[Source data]
.....
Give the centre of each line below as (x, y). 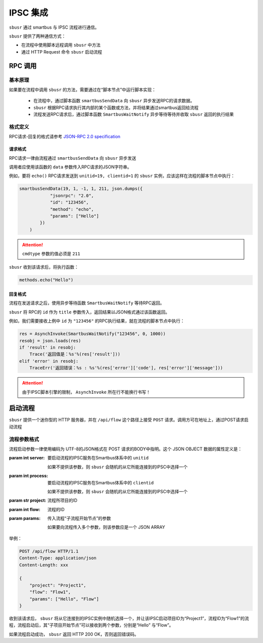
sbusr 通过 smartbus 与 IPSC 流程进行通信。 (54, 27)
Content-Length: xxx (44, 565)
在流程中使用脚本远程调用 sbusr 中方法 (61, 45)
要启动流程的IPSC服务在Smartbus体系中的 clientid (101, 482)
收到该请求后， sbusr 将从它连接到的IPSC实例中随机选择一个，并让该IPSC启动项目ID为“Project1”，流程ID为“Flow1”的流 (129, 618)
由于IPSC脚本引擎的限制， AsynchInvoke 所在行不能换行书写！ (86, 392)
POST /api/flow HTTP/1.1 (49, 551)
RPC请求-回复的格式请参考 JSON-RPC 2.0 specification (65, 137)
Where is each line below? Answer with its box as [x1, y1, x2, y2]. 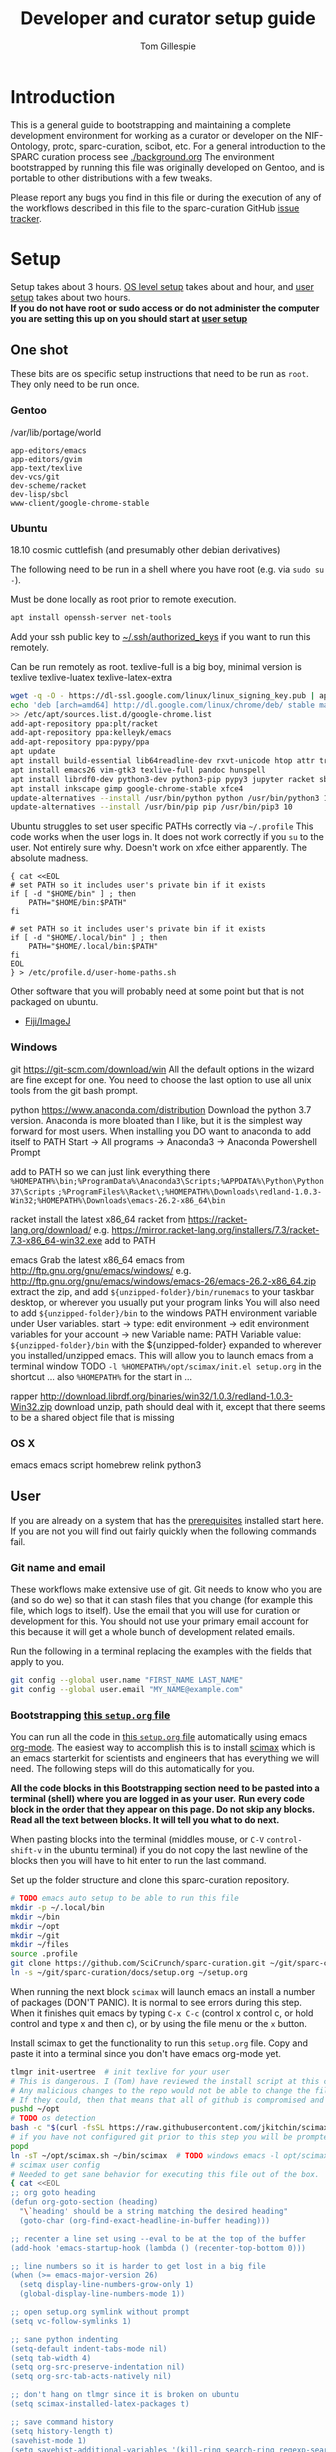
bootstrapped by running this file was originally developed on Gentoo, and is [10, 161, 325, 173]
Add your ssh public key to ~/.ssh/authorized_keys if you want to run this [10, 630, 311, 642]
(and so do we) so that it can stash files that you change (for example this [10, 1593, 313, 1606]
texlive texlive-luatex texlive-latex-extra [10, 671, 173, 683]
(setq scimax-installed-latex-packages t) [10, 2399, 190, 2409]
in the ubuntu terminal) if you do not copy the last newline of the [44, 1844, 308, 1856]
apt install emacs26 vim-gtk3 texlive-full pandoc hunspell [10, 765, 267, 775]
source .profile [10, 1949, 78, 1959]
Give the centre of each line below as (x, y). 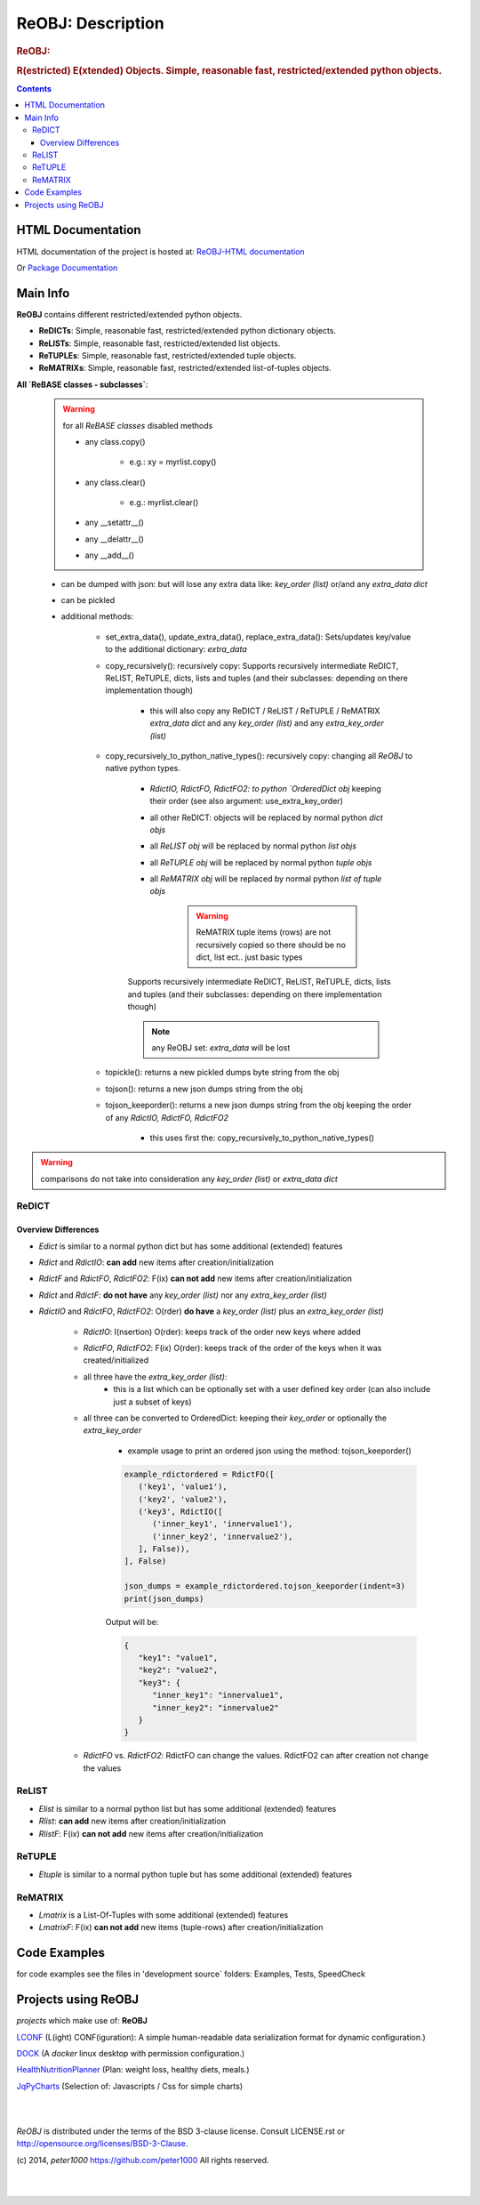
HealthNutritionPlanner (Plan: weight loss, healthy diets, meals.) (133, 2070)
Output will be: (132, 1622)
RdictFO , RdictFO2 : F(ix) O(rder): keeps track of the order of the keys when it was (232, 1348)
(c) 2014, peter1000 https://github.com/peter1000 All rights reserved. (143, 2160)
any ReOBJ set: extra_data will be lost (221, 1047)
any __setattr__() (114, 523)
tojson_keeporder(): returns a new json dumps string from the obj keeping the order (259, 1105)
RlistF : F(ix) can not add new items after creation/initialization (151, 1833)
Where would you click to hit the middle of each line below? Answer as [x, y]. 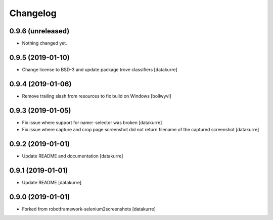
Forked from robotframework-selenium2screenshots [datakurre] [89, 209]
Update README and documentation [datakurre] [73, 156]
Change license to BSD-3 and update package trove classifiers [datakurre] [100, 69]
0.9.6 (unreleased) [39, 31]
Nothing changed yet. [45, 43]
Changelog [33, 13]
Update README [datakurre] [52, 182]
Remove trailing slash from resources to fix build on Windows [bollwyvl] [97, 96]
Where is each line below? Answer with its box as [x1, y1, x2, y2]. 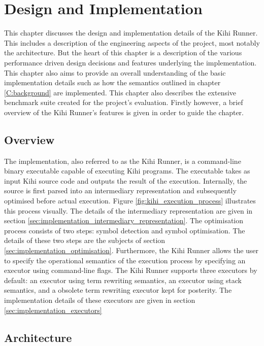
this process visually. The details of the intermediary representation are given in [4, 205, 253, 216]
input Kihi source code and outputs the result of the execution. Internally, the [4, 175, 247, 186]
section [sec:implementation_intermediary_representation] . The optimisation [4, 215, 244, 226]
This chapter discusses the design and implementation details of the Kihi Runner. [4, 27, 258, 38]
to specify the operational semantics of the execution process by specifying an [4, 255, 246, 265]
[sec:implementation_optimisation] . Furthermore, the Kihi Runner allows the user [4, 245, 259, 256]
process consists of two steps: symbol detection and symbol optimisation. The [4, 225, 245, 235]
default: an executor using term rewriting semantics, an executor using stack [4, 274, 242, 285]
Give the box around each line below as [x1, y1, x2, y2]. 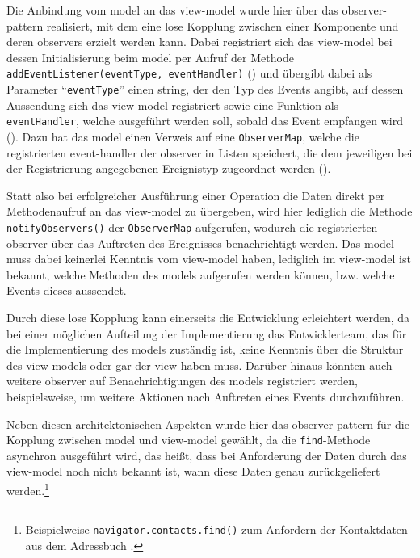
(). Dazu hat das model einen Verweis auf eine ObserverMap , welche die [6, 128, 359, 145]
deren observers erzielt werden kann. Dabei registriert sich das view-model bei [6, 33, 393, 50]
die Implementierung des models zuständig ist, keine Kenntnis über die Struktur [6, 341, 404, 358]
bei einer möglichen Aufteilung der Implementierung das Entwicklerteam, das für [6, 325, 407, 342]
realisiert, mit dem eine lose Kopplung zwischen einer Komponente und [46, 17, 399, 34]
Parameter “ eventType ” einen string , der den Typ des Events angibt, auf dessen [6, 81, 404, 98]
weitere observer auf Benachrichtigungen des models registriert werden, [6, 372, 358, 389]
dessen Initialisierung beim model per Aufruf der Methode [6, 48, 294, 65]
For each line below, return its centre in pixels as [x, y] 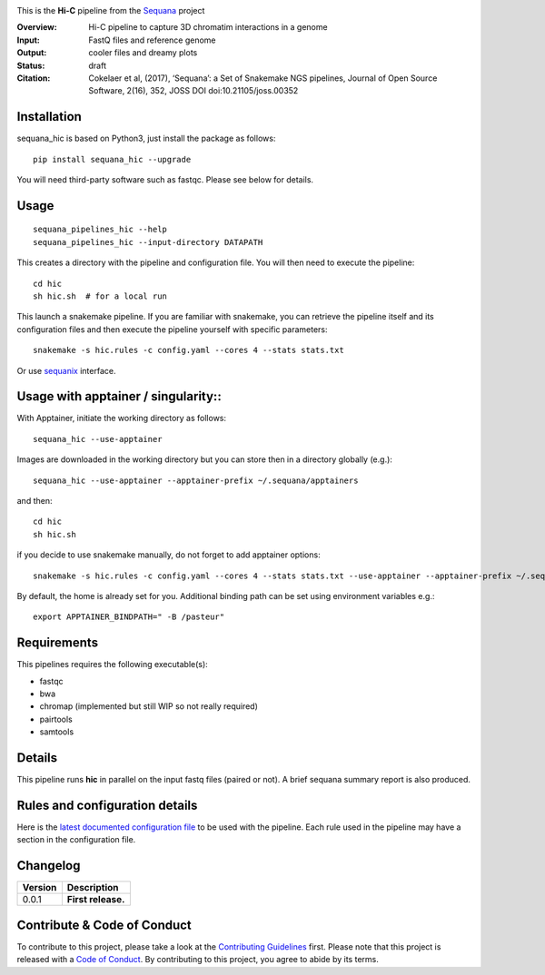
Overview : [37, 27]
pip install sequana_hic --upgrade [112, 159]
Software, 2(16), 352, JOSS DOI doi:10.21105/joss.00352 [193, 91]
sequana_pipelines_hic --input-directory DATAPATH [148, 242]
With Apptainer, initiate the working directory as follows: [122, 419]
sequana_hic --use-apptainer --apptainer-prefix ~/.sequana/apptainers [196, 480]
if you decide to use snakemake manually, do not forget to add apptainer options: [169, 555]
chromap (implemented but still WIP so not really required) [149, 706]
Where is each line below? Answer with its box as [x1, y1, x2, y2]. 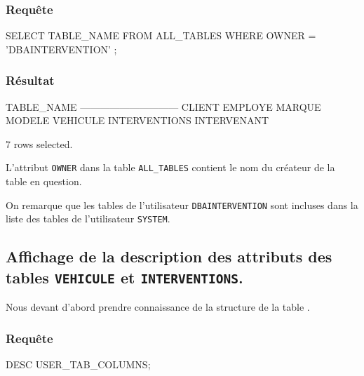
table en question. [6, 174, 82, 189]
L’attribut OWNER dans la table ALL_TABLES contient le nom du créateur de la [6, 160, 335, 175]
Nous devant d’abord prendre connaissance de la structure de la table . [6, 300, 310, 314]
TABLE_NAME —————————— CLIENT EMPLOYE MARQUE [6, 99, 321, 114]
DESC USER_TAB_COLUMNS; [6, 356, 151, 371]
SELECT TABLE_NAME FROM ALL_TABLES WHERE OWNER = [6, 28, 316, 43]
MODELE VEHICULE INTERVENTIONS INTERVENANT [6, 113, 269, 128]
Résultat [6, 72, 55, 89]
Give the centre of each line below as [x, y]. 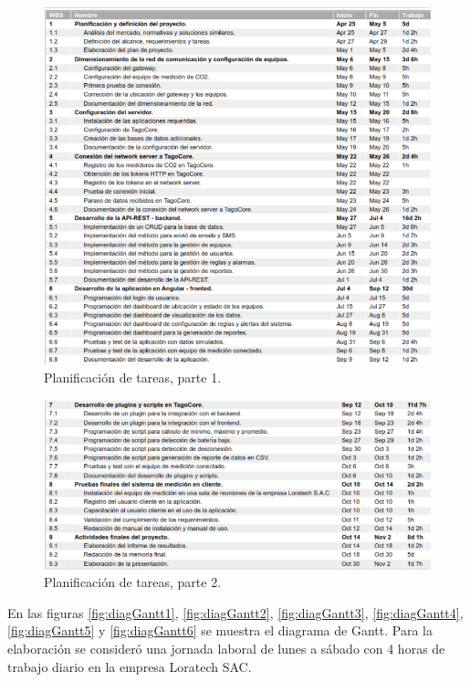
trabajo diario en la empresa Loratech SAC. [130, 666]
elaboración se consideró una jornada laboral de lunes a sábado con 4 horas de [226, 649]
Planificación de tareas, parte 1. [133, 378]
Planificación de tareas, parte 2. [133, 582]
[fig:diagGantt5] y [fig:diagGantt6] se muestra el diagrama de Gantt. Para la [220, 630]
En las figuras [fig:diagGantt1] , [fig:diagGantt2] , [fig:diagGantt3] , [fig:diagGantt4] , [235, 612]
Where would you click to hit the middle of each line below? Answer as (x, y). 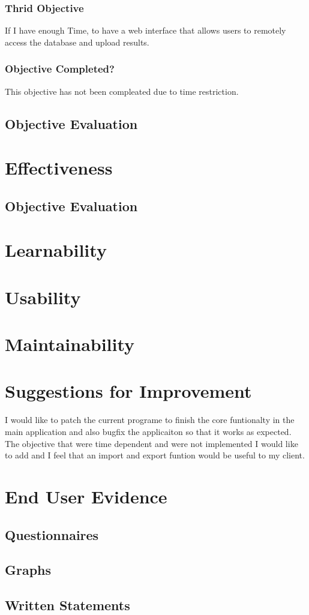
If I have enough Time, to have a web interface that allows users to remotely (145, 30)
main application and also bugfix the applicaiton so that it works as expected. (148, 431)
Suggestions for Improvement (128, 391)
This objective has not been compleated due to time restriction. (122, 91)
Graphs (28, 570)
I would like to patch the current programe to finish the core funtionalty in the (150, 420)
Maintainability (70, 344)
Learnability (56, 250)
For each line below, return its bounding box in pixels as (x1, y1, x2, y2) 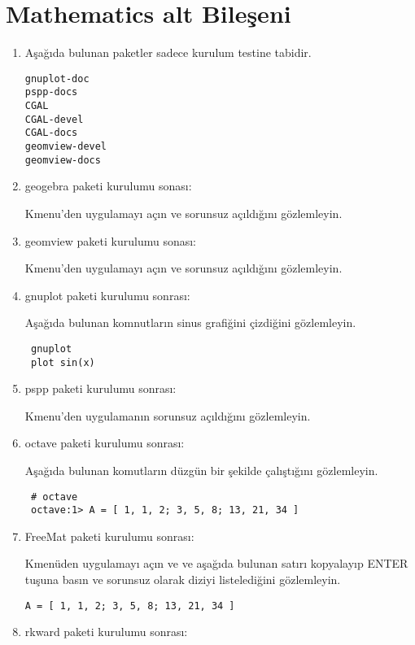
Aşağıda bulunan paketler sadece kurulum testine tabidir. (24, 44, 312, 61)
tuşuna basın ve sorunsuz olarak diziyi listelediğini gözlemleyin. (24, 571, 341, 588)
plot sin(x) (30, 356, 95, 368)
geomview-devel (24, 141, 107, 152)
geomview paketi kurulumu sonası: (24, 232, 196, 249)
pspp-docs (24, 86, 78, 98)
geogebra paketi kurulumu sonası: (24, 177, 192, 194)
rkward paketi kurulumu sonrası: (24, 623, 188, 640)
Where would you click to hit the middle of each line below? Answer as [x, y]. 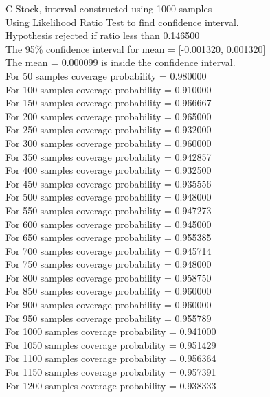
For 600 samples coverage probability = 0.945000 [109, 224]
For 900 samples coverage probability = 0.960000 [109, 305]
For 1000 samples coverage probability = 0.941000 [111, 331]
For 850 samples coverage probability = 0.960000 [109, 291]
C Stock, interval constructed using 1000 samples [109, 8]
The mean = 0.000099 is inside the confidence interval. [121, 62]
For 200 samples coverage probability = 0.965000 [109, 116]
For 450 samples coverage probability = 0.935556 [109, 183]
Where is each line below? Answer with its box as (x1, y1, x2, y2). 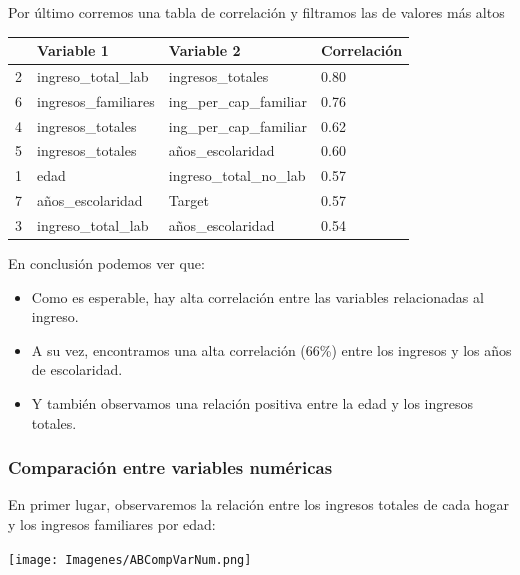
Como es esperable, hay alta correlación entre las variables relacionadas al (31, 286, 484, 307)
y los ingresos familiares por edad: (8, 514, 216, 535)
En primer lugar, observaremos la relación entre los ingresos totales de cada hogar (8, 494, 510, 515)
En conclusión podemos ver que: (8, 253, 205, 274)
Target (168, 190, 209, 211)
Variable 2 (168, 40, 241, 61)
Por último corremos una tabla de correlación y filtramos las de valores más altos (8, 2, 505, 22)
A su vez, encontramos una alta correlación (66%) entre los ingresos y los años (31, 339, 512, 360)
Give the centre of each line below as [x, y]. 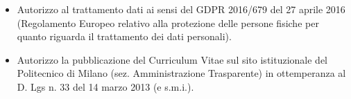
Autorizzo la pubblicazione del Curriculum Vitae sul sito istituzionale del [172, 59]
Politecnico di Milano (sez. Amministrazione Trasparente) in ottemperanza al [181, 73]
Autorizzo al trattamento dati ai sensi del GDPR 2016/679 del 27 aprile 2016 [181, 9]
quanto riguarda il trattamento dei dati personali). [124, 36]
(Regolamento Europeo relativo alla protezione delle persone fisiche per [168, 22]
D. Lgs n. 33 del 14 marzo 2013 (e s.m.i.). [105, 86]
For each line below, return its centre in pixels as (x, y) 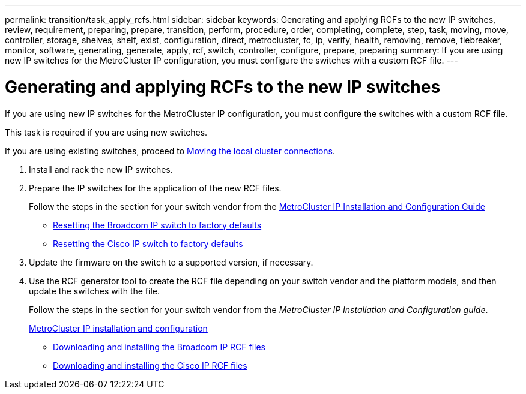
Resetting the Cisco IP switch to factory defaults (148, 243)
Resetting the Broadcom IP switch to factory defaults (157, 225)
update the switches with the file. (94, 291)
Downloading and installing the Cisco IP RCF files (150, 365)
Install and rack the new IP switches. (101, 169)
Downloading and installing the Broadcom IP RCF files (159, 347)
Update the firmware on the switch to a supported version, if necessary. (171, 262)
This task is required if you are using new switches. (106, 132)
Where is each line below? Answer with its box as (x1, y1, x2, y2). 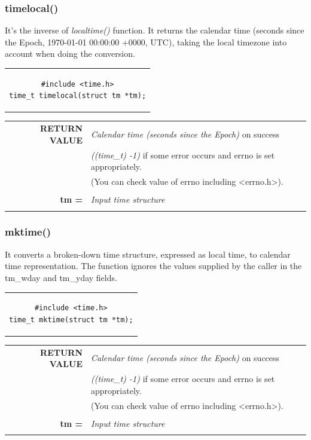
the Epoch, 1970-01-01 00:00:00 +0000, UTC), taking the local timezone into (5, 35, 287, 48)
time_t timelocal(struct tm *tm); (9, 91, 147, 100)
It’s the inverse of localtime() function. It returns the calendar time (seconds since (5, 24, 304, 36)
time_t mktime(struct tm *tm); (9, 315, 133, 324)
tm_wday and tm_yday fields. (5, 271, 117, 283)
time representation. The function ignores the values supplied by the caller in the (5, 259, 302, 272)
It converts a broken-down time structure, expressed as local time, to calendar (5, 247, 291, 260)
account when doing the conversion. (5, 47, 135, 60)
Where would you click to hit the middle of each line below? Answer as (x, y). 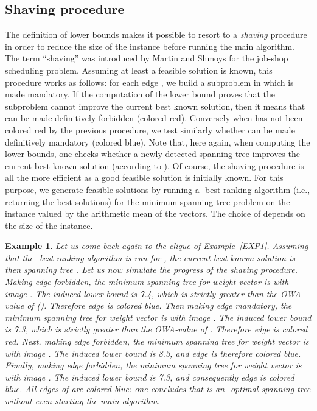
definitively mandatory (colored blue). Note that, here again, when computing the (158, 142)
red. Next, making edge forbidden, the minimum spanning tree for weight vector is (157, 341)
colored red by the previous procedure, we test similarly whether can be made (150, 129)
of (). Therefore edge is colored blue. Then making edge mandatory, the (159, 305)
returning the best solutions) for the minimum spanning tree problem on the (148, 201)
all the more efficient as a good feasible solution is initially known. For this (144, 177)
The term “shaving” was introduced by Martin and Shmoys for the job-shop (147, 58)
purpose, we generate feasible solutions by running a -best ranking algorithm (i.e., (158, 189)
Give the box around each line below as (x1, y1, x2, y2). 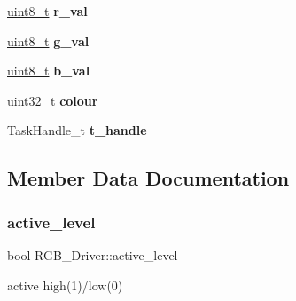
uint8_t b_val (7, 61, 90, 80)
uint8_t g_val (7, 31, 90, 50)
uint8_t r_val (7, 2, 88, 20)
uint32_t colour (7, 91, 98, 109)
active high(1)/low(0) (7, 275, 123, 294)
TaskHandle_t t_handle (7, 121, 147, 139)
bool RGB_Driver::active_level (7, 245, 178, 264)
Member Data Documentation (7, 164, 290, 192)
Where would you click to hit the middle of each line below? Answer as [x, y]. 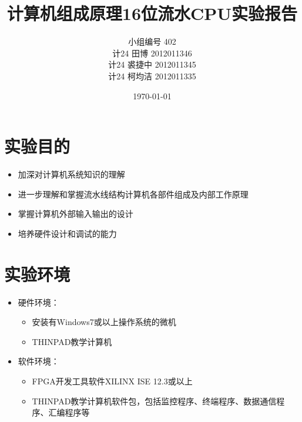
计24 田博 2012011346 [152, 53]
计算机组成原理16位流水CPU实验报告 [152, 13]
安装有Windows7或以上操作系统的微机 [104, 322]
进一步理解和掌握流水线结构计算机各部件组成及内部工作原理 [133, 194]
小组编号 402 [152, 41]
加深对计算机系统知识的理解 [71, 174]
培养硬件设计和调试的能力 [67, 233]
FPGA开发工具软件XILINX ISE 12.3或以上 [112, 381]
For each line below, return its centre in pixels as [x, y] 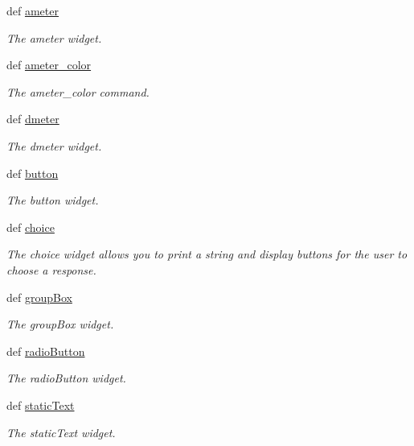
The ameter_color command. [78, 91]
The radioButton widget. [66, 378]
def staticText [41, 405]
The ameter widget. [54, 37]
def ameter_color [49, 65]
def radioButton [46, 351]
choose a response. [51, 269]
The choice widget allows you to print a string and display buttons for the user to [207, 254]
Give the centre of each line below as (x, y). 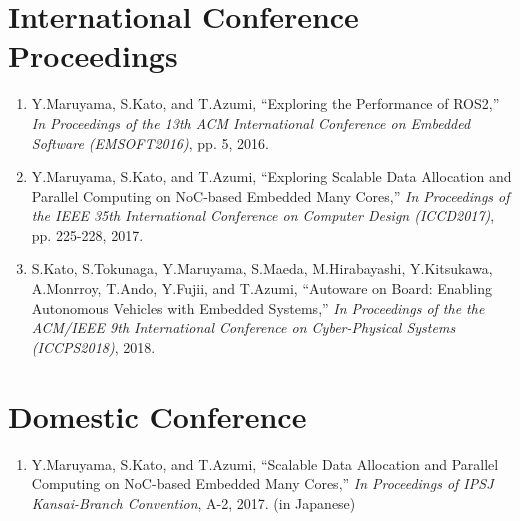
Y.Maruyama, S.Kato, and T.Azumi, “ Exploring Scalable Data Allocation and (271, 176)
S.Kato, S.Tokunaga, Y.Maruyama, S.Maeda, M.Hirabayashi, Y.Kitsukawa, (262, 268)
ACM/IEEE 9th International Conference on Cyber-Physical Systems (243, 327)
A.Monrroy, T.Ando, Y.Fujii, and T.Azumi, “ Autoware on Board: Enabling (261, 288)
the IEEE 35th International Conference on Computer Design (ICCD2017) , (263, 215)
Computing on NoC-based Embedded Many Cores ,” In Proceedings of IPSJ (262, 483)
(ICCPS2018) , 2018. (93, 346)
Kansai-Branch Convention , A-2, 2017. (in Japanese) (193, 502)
.....
Using the entries above, reproduce word for word only the lines from the one that contains "For 450 samples" to the one that contains "Como es esperable, hay", both ends included, and drop every picture.

[YOUR RESPONSE]
For 450 samples coverage probability = 0.935556 [109, 183]
Where is each line below? Answer with its box as (x1, y1, x2, y2). 
Como es esperable, hay alta correlación entre las variables relacionadas al (31, 286, 484, 307)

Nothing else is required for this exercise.